26    In order for the Court to grant leave to appeal it must consider:

(1)    whether in all the circumstances, the decision at first instance is attended by sufficient doubt to warrant its reconsideration by a full court; and

(2)    whether substantial injustice would result if leave were refused, supposing the decision to be wrong.

See Decor Corporation Pty Ltd v Dart Industries Inc (1991) 33 FCR 397 at 398.

27    I turn then to consider the applicant’s proposed grounds of appeal.

28    The first ground alleges that the primary judge ignored legal issues and/or denied the applicant natural justice. However, it is clear from the primary judge’s decision that he was aware of, and stated, the basis upon which the court could set aside the orders that it had earlier made dismissing the applicant’s application for judicial review of the Tribunal’s decision. In addition, there is no arguable basis upon which it could be said that the primary judge denied the applicant natural justice in hearing and determining the application in a case for reinstatement. His Honour considered the submissions made by the applicant and, having done so, rejected them. Ground one does not identify an arguable basis for relief.

29    Ground two concerns the decision of the Tribunal. The applicant alleges in that ground that the Tribunal did not provide him with procedural fairness in conducting its review, and did not act in accordance with the prescribed law. It is apparent from the primary judge’s reasons that this issue was also raised before his Honour. His Honour correctly found that the ground provided no arguable basis on which he could set aside his earlier orders.
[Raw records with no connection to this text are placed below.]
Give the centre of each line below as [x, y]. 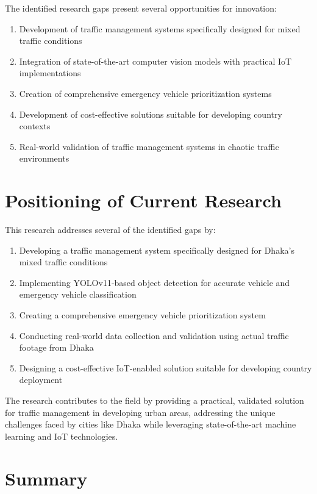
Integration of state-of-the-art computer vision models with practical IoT [155, 61]
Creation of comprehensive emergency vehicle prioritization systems [145, 93]
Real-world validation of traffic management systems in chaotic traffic [149, 146]
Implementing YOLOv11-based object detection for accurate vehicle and [155, 282]
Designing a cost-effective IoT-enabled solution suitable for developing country [166, 367]
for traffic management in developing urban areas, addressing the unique [140, 412]
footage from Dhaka [56, 347]
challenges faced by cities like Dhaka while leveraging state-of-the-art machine [151, 424]
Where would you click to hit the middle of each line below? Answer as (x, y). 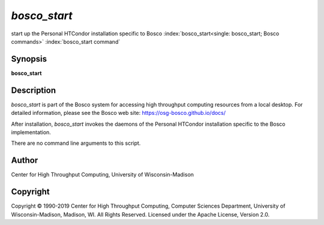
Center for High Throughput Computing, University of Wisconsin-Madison (103, 175)
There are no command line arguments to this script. (76, 143)
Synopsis (29, 59)
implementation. (31, 132)
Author (25, 161)
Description (34, 90)
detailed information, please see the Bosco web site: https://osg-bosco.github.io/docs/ (118, 113)
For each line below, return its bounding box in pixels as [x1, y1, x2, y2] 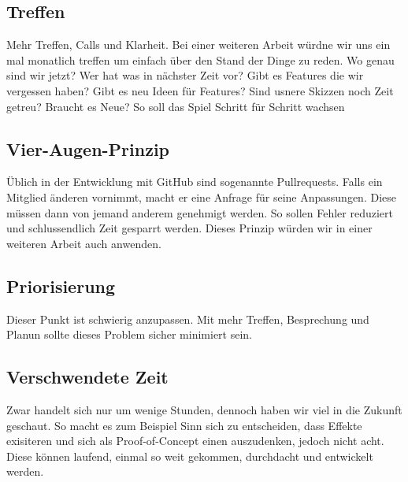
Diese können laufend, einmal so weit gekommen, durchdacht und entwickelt [6, 447, 373, 464]
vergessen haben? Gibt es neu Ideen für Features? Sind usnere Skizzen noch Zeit [6, 82, 394, 98]
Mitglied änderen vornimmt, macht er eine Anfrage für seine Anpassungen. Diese [6, 188, 396, 205]
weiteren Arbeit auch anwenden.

I similarly find that the ground does not have sufficient merit to warrant a grant of leave. It is well settled that, in the circumstances of this case, where the Tribunal did not have jurisdiction, the requirements in Pt 5 of the Act, including those in Div 5, do not apply: see SZEYK v Minister for Immigration and Citizenship [2008] FCA 1940 at [35] (SZEYK).
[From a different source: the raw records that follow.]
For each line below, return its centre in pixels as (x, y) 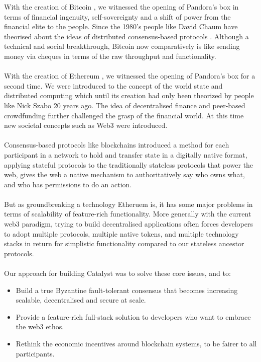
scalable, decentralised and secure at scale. (81, 300)
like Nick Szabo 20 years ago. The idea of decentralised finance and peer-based (125, 105)
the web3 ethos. (40, 327)
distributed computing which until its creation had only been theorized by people (129, 95)
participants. (35, 353)
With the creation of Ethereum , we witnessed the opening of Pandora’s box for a (130, 76)
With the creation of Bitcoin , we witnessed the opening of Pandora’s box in (121, 7)
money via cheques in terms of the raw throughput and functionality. (110, 56)

30    Insofar as the Tribunal was required to provide the applicant common law procedural fairness in respect of its consideration of whether it had jurisdiction, it did so. As observed by Bennett J in SZEYK at [37]:

Common law natural justice and procedural fairness require that the applicant be given a reasonable opportunity to deal with matters adverse to his interest that the decisionmaker proposes to take into account in exercising its power.

31    As the Minister submitted, and as is evident from the Tribunal’s decision, the Tribunal discharged its obligation to afford the applicant natural justice by inviting him to comment on the central issue that was before it, namely, the question of its jurisdiction, and considered his response to that invitation. Further, the primary judge was correct to hold that, notwithstanding any oral communication the applicant had with any person, the Tribunal was not empowered to depart from the statutory regime. As the Minister submitted, once it was found that the applicant was properly notified of the delegate’s decision and failed to make an application for review within the prescribed period of 21 days, the Tribunal had no power to extend time: see Beni v Minister for Immigration and Border Protection [2018] FCAFC 228 at [60]-[83].

conclusion

32    The grounds raised in the application for leave to appeal do not raise any doubt in the primary judge’s decision such as to warrant its reconsideration by a Full Court of this Court. In those circumstances, the application should be dismissed. Given the applicant has been unsuccessful in his application, it follows that he should pay the Minister’s costs.

33    I will make orders accordingly.

I certify that the preceding thirty-three (33) numbered paragraphs are a true copy of the Reasons for Judgment herein of the Honourable Justice Markovic.